For LSEW3, we focused on ensuring that the technicality of the information presented was improved based on the LSEW2 responses. The organizers ensured that the speakers for each topic were familiar with the audience and that medical vocabulary and concepts were appropriately introduced. In fact, among our LSEW3 responders, satisfaction with amount, clarity, and technicality of information presented were increased from the LSEW2 (Table 2). Through free response items, patients expressed an appreciation for new knowledge and discussion of patient requested topics from the year prior, and identified a need for repeated review of basic LS genetics and further ongoing emotional support through LSPAN.

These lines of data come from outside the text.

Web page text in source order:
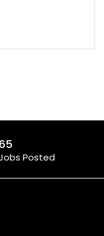
65
Posted
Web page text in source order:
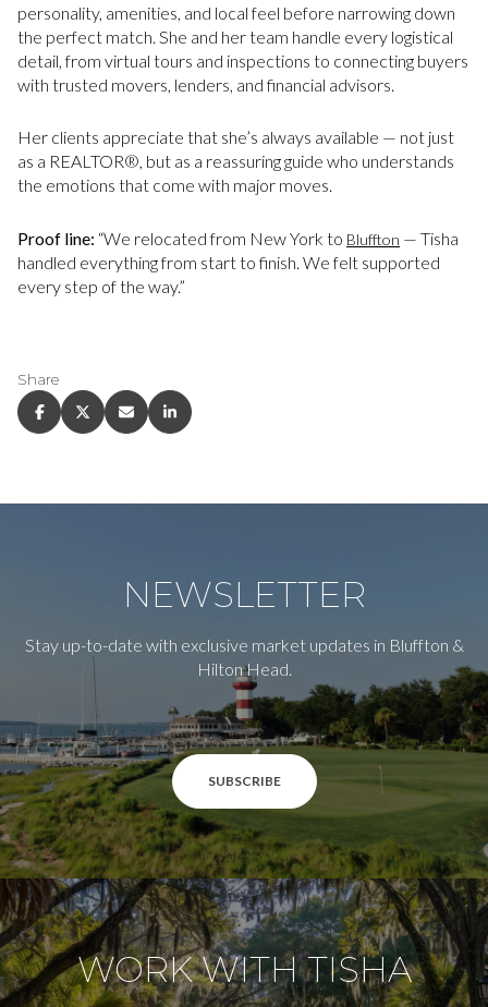
personality, amenities, and local feel before narrowing down
the perfect match. She and her team handle every logistical
detail, from virtual tours and inspections to connecting buyers
with trusted movers, lenders, and financial advisors.
Her clients appreciate that she’s always available — not just
as a REALTOR®, but as a reassuring guide who understands
the emotions that come with major moves.
Proof line: “We relocated from New York to Bluffton — Tisha
handled everything from start to finish. We felt supported
every step of the way.”
Share
NEWSLETTER
Stay up-to-date with exclusive market updates in Bluffton &
Hilton Head.
SUBSCRIBE
WORK WITH TISHA
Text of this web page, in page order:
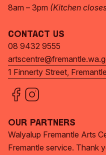
8am – 3pm (Kitchen
Contact Us
08 9432 9555
1 Finnerty Street,
Our Partners
Walyalup Fremantle Arts
Fremantle service. Thank
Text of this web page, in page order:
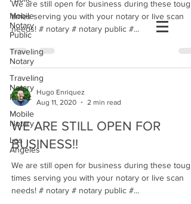
Mobile
Notary
Public
Traveling
Notary
Traveling
Notary
Public
Mobile
Notary
Los
Angeles
We are still open for business during these tough
times serving you with your notary or live scan
needs! # notary # notary public #...
Hugo Enriquez
Aug 11, 2020
2 min read
WE ARE STILL OPEN FOR
BUSINESS!!
We are still open for business during these tough
times serving you with your notary or live scan
needs! # notary # notary public #...
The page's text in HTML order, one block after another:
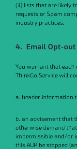
(ii) lists that are likely
requests or Spam
industry practices.
4. Email Opt-
You warrant that each
ThinkGo Service will
a. header information
b. an advisement that
otherwise demand
impermissible and/or
this AUP be stopped
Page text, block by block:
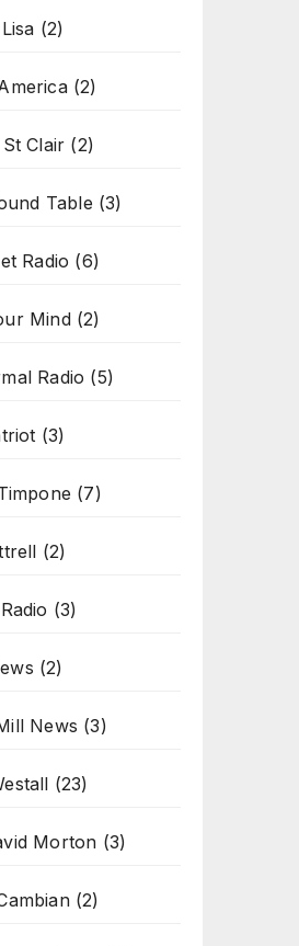
(2)
(2)
Clair (2)
Table (3)
Radio (6)
Mind(2)
Radio (5)
(3)
(7)
(2)
(3)
(2)
News (3)
(23)
Morton (3)
(2)
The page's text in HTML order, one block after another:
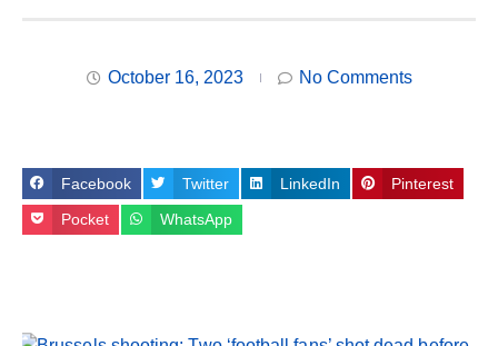
October 16, 2023 No Comments
Facebook Twitter LinkedIn Pinterest
Pocket WhatsApp
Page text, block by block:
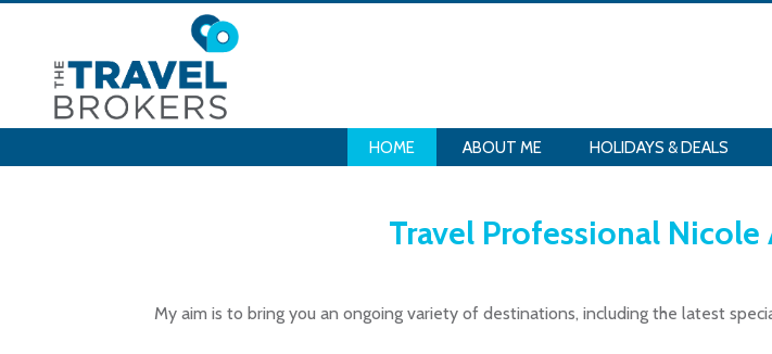
HOME ABOUT ME HOLIDAYS & DEALS
Travel Professional
My aim is to bring you an ongoing variety of destinations, including the latest
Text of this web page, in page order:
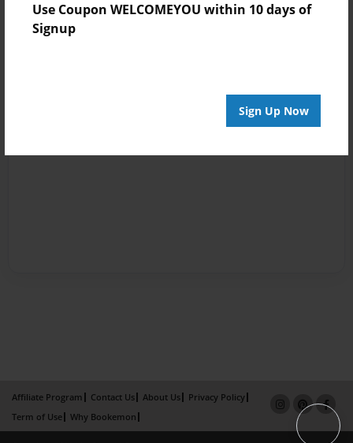
Use Coupon WELCOMEYOU within 10 days of
Signup
Sign Up Now
Affiliate Program Contact Us About Us
Privacy Policy
Term of Use
Why Bookemon
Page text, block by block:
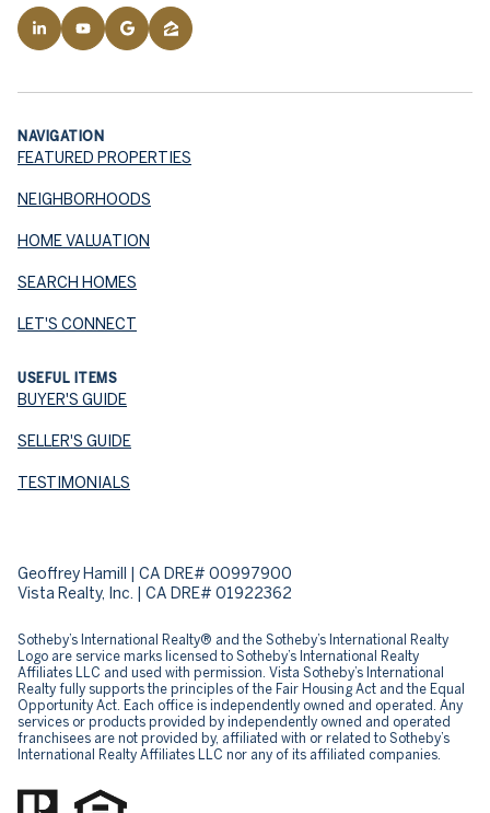
NAVIGATION
FEATURED PROPERTIES
NEIGHBORHOODS
HOME VALUATION
SEARCH HOMES
LET'S CONNECT
USEFUL ITEMS
BUYER'S GUIDE
SELLER'S GUIDE
TESTIMONIALS
Geoffrey Hamill | CA DRE# 00997900
Vista Realty, Inc. | CA DRE# 01922362
Sotheby’s International Realty® and the Sotheby’s International Realty
Logo are service marks licensed to Sotheby’s International Realty
Affiliates LLC and used with permission. Vista Sotheby’s International
Realty fully supports the principles of the Fair Housing Act and the Equal
Opportunity Act. Each office is independently owned and operated. Any
services or products provided by independently owned and operated
franchisees are not provided by, affiliated with or related to Sotheby’s
International Realty Affiliates LLC nor any of its affiliated companies.
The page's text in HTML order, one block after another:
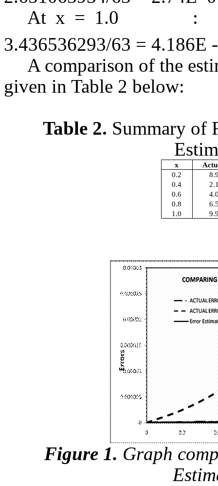
At x =
3.436536293/63 = 4.186E
A comparison of the
given in Table 2 below:
Table 2. Summary of
x
0.2
0.4
0.6
0.8
1.0
Figure 1. Graph
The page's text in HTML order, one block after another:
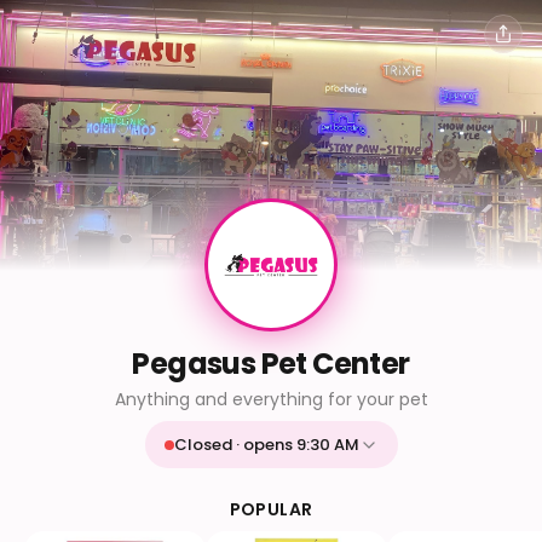
Pegasus Pet Center
Anything and everything for your pet
Closed · opens 9:30 AM
9:30 AM - 9:30 PM
POPULAR
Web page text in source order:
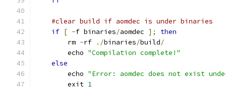
#clear build if aomdec is under binaries
if [ -f binaries/aomdec ];
then
        rm
-rf ./binaries/build/
        echo
"Compilation complete!"
else
        echo
"Error: aomdec does not exist
        exit
1
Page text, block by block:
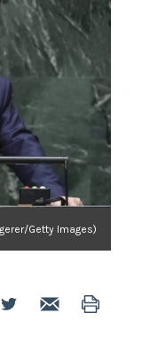
Getty Images)
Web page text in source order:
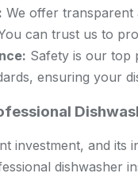
We offer transparent
can trust us to
Safety is our top
ensuring your
investment, and its
dishwasher
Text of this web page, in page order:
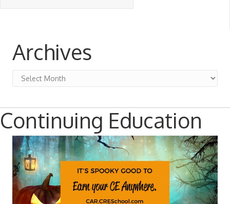
Archives
Archives
Continuing Education
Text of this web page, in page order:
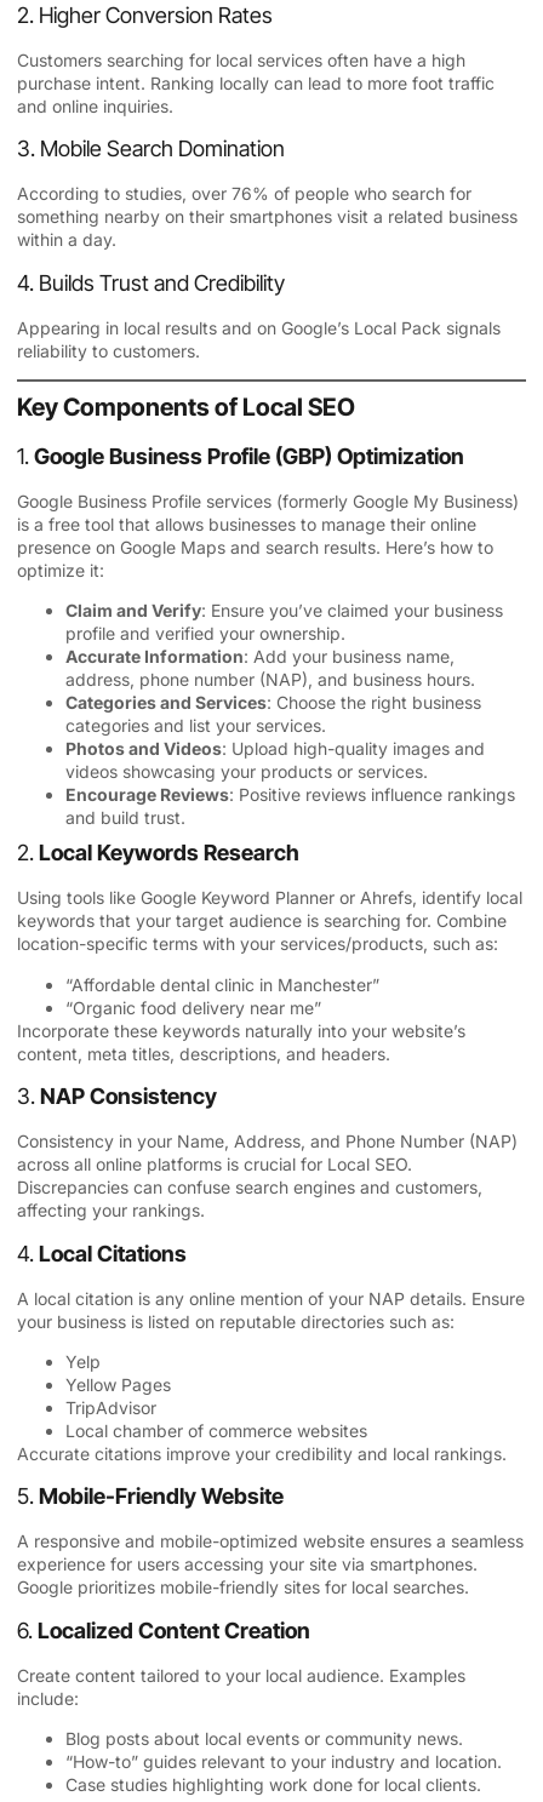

In the LSEW4 and 5, survey results continued to be generally favorable. Of note, 82 % of respondents in LSEW4 had attended prior MSKCC events, and 57 % of respondents in LSEW5 had attended a prior LSEW or LSPAN. Respondents in these LSEWs expressed appreciation for clarity of descriptions, inclusion of nutrition information, updates on research and novel therapies (e.g., immunotherapy), and information on psychosocial support. Common requests included more updates on research and treatments for LS related cancers, coping with outcomes of prophylactic surgery for LS (e.g., colectomy), and discussing LS with family and especially children.

A majority of respondents in LSEW2 through 5 expressed interest in a secure online communication forum for individuals with LS, and 71 % of respondents in LSEW3 indicated willingness to volunteer in the program and complete a 30-minute training (Table 2).

Support Group

Design of LSPAN was informed by SGNA response data collected during LSEW1 (n = 23 respondents), in which 73 % of respondents felt a support group would be somewhat useful or extremely useful and 57 % felt a support group would have increased utility immediately following genetic testing. A total of 87 % of respondents preferred an in-person versus a virtual venue, and 73 % preferred a meeting frequency of every 3–6 months versus monthly.

Data collected through LSPAN are summarized in Table 3 and Table 4. Across 11 LSPAN sessions, patient evaluations of the clarity of information presented, helpfulness of the meeting, rating of the group leader, and the meeting of expectations were generally quite favorable. The development of an online communication forum was again a common request.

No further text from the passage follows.